Member of the Chamber of Deputies
- In office 15 May 1941 – 15 May 1949
- Constituency: 13th Departmental Group
- In office 15 May 1937 – 15 May 1941
- Constituency: 3rd Departmental Group

Personal details
- Born: 23 January 1903 San Bernardo, Chile
- Died: 22 July 1973 (aged 70) Santiago, Chile
- Party: Liberal Party (1935–1965) National Party (1966–1973)
- Spouse(s): María Valdés Florencia Baraona
- Children: 2
- Parent(s): Arturo Alessandri Palma Rosa Rodríguez Velasco
- Relatives: Jorge Alessandri Rodríguez (brother)
- Education: University of Chile (LL.B)
- Occupation: politician
- Profession: Lawyer

= Eduardo Alessandri =

Chilean politician (1903–1973)

Eduardo Alessandri Rodríguez (23 January 1903 – 22 July 1973) was a Chilean lawyer and politician. A member of the Liberal Party, and later a founding member of the National Party, he served as Deputy (1937–1949) and Senator (1949–1957). He was the son of President Arturo Alessandri Palma and the brother of President Jorge Alessandri Rodríguez.

== Early life ==
Born in San Bernardo on 23 January 1903, he was the son of President Arturo Alessandri Palma and Rosa Ester Rodríguez Velasco. He studied at the Instituto Nacional and then at the University of Chile, graduating as a lawyer on 22 November 1926 with the thesis La Mora.

=== Marriages and children ===
He married María Angélica Valdés Aldunate, and later, in second marriage, Florencia Baraona Hausser.
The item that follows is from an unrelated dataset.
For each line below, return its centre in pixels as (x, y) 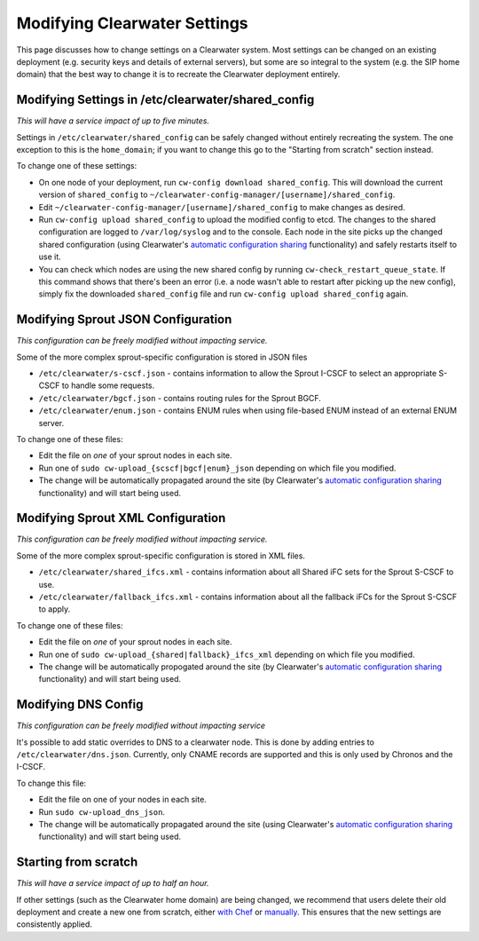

He had two children.

== Professional career ==
While still a student, he was appointed secretary of the Chilean Embassy that attended the Centenary of Brazil’s independence in 1922.
He practiced law in Santiago and also engaged in agriculture, managing his estate Los Castaños in Curicó.

== Political career ==
Alessandri joined the Liberal Party and was elected Deputy for the 3rd Departmental Group (Chañaral, Copiapó, Freirina, Huasco) (1937–1941), where he sat on the Permanent Committee of Industry.

He was reelected Deputy for the 13th Departmental Group (Cauquenes, Constitución, Chanco) (1941–1945), serving on the Finance Committee, and again for the 1945–1949 term, serving on the National Defense Committee.

In 1949 he was elected Senator for the 6th Provincial Group (Curicó, Talca, Maule and Linares), a position he held until 1957. During his tenure he served on the Permanent Committees on Mining and Industrial Development, and on Budget.

In 1966 he joined the newly founded National Party.

== Other activities ==
Alessandri was General Manager of the Compañía Azufrera Nacional, Director of Mademsa and Madeco, and served as Councillor of the Banco del Estado. He also managed the sulfur mines at Tacora. He was a member of the Club de La Unión.

== Death ==
After a long illness, Alessandri died in Santiago on 22 July 1973, aged 70. His funeral was attended by President Salvador Allende and numerous dignitaries. He was buried in the family vault at the Cementerio General de Santiago.